Rafaella F. Vale,R. Lins,Rafael Ferreira

2018 · DOI: 10.1109/BRACIS.2018.00017
Brazilian Conference on Intelligent Systems · 4 Citations

TLDR

This work focuses on the evaluation of sentence simplification methods as a preprocessing step for extractive text summarization in order to answer the question of whether sentence Simplification increases the informativeness of extractive summaries.

Abstract

Automatic text summarization is proving itself useful to sieve relevant content from the Internet and digital libraries with reduced human effort. Nevertheless, extractive summarization approaches have limitations, possibly not fully capturing the informativeness of a text. A potential strategy to address this problem is the adoption of sentence simplification methods.
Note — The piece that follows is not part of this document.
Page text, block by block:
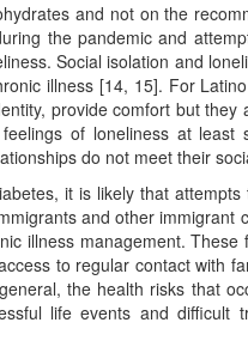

This work focuses on the evaluation of sentence simplification methods as a preprocessing step for extractive text summarization in order to answer the question of whether sentence simplification increases the informativeness of extractive summaries. Four different sentence simplification methods, two being simple filters and the other two performing rule-based transformations, are assessed here in order to point out the best method for such a purpose. Fifteen sentence scoring methods for summarization are applied in combination with the simplification methods to a corpus of 1,038 news articles in English. The results suggest that the transformation approaches, which take into account linguistic features and grammaticality, achieve the best performance.